Howto remove repeated text from filtered feed?

Looking at the standard site_config folder I saw that one of my favourite feeds (http://www.anandtech.com/rss/) was profiled however the profile is from Instapaper and contains a directive that isn’t supported by FTR (next_page_link) and consequently the filtered feed only shows the first page of the multi-page articles.

So I did a little work and developed the site_config below using single_page_link but there is a frustrating problem in the sites “PRINT THIS ARTICLE” code - it displays the feed description as well as the article, because the feed description is repeated in the article the result is a duplicated section at the beginning of the filtered feed.

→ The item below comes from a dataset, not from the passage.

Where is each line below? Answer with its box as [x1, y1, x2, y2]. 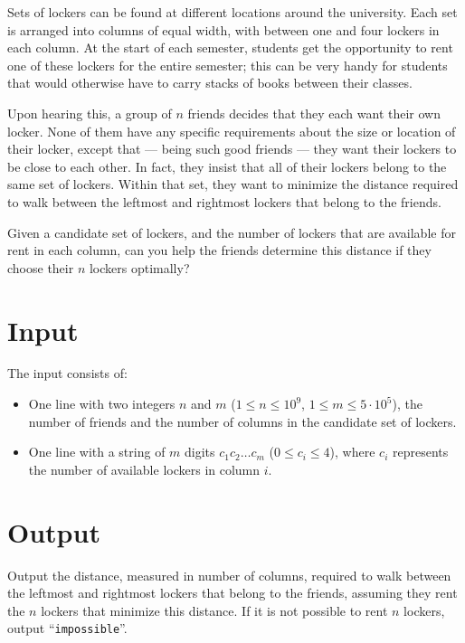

I’ve tried to work around with “body: substring-after(//div, ‘Page 1’)” but that doesn’t appear to be evaluated. In NPP with XPatherizerNPP it evaluates to the string beginning at the first page of the article (eliminating the description from the feed).

Any suggestions of alternative methods to acomplish the goal of eliminating the chunk of repeated text (in the test URL that’s everything before “It Was a Monster Mash…”)?

full-text-rss/site_config/custom/anandtech.com.txt

single_page_link: concat(‘http://www.anandtech.com/print/’, substring-after(//meta[@property=‘og:url’]/@content, ‘/show/’))

author: //a[@class=‘b’][1]
date: substring-after(substring-before(//div, ‘Posted in’), ’ on ')
strip: //h2
strip_image_src: /content/images/globals/

test_url: http://www.anandtech.com/show/5812/eurocom-monster-10-clevos-little-monster/

Ian, thanks a lot for this.

These things can get a little tricky at times, and usually more than one way to do it. :slight_smile:

Here’s what I’d suggest:

Replace your strip: //h2 line with

strip: //h2[contains(., ‘Page 1’)]/preceding::stuck_out_tongue:
strip: //h2

All the strip expressions are evaluated in the order they appear, usually that’s not important, but in this case it does matter.

Hope that helps.

Quick update: in case the site publishes articles with 10 pages or more, better to use:

strip: //h2[. = ‘Page 1’]/preceding::stuck_out_tongue:

My previous suggestion with contains() would match Page 10.

Keyvan,

What can I say - that is exactly the outcome I was looking for - perfect, thank you. I’m going to have to pick up a good book on Xpath and find out more of those “other ways” :wink:

Ian

Ian B

Glad to hear it! :slight_smile:

Word of warning, though: many books and online references cover XPath 2.0. PHP does not yet, as far as I know, support XPath 2.0, so if you do look anything up, make sure it’s XPath 1.0 compatible.